On Oct. 24, a group of Marines from 3rd Bn., 7th Marines turned their physical training into a CrossFit competition to test their physical and mental toughness.

The group of Marines were separated into two teams of seven; one team of enlisted Marines and one team of officers.  Each team completed a series of events that are typically performed in a CrossFit workout.

“We’ve been working out, trying to get in shape, and we wanted to do something to kind of push ourselves.  What better way to do that than to put a competition together,” said Sgt.

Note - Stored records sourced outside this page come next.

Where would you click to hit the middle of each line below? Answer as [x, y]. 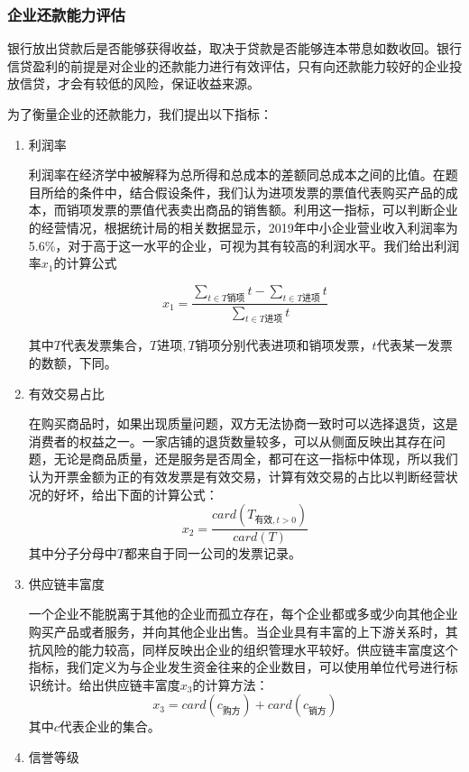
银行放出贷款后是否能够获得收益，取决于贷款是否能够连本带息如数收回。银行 [234, 48]
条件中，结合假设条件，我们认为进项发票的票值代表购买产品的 [262, 192]
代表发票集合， [105, 345]
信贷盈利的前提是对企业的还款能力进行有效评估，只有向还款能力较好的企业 [228, 65]
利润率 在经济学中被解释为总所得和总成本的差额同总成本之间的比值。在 [237, 175]
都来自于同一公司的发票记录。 [212, 553]
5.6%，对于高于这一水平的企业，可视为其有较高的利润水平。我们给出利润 [244, 245]
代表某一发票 [414, 345]

Aaron D. Alibritton, 29, a battalion watch noncommissioned officer with H&S Co., from Fort Meade, Fla.

The competition started with each team flipping a truck tire around the perimeter of the camp, almost a mile in distance.  The teams alternated members along the way with each one flipping the tire until another teammate took over.  After finishing a lap with the tire, the Marines had to perform a combined 300 repetitions as a team of dumbbell cleans, pull-ups, burpies, which are a push-ups followed by star jumps, and “wall-balls.”   The final exercise required the competitor to move from a squatting position to a standing while tossing a 20 lb. medicine ball into the air, catching it and then returning to a squatting position. 

While the aspects of the exercises may have CrossFit roots, the reason for the competition was pure Marine.

 “It’s not really a CrossFit competition, just really a man competition,” said Mainz, 34, from Wichita, Kan.

During each event, the Marines pushed themselves and each other to the limit with every exercise so they could defeat the opposing team.

“Overall, I liked the camaraderie that you got.  Everybody’s tired, you’re tired and you look around to your left and that guy is as tired as you if not more,” Alibritton said.

The officers pulled through with the win this time, but the enlisted Marines may get another chance as they plan to continue the competitions throughout the deployment.

“It was awesome; it was a challenge for everyone to go up there and do it.  I think everyone enjoyed it, and they definitely felt the effects of it and are still feeling the effects of it,” said Gunnery Sgt. Brian K. Keagy, 36, the assistant operations chief with H&S Co., from Nokomis, Ill..  “It was worthwhile, and I’d definitely do it again.”